The invention relates to a synthesis method, structure identification and anticancer activity of a rhamnose carbon glycoside drug, and the compounds show selective antiproliferative action on tumor cells and can provide a substitute drug for tumor chemotherapy.

Background

Sugar, which is an organic compound existing most and widely distributed in nature, is a very important class of living matter other than proteins and nucleic acids, not only participating in processes such as cell growth, information transmission, apoptosis and canceration, but also being a main substance for supplying body energy, and plays an important role in life science and pharmaceutical research. Glycosides are molecules made up of a sugar or a derivative of a sugar when the terminal carbon atom is attached to a non-sugar material, and are called carboglycosides because the non-sugar material is attached to the sugar ring by a carbon bond.

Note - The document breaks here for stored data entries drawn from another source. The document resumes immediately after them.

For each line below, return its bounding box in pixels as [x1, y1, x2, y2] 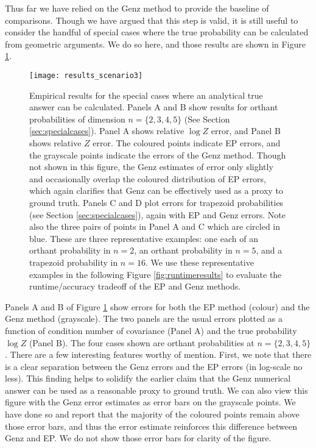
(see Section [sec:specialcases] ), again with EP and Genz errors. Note [29, 208, 286, 221]
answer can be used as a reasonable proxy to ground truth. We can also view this [5, 383, 308, 396]
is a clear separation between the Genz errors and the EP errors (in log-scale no [5, 360, 303, 372]
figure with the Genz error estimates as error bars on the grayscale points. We [5, 396, 296, 408]
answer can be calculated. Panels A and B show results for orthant [29, 101, 278, 113]
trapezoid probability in [29, 255, 118, 268]
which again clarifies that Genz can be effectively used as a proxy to [29, 184, 283, 197]
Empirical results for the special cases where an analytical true [29, 88, 263, 101]
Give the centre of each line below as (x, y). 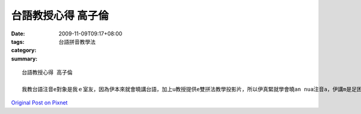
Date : (18, 34)
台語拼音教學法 (77, 41)
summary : (24, 58)
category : (24, 50)
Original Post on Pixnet (39, 103)
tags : (18, 41)
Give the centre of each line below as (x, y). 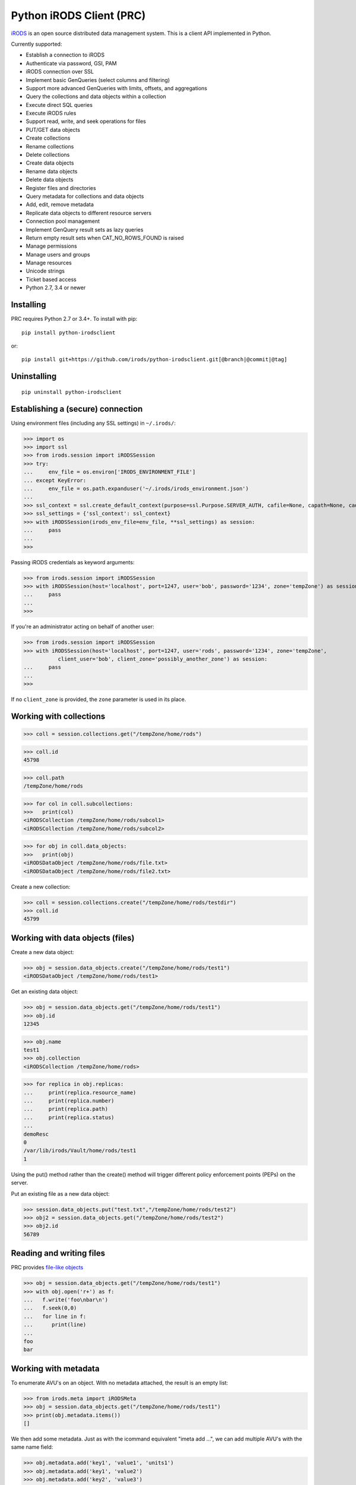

Scientists find that the glucoside not only can utilize the specific immune response mechanism of the sugar to develop vaccines, but also can be used for synthesizing drug molecules for treating viruses, and the glucoside has wide application in the field of biological molecules due to the bioactivity of the glucoside. In view of the current state of research, the research on the application of sugar chemistry has become one of the hot spots for the research of chemists and biologists. According to the reports of the literature and the patent, the carbon glycoside is stable under the acidic condition, has better stability in enzyme, is an important glycosidase inhibitor, and is a molecular template for researching the sugar recognition process in organisms.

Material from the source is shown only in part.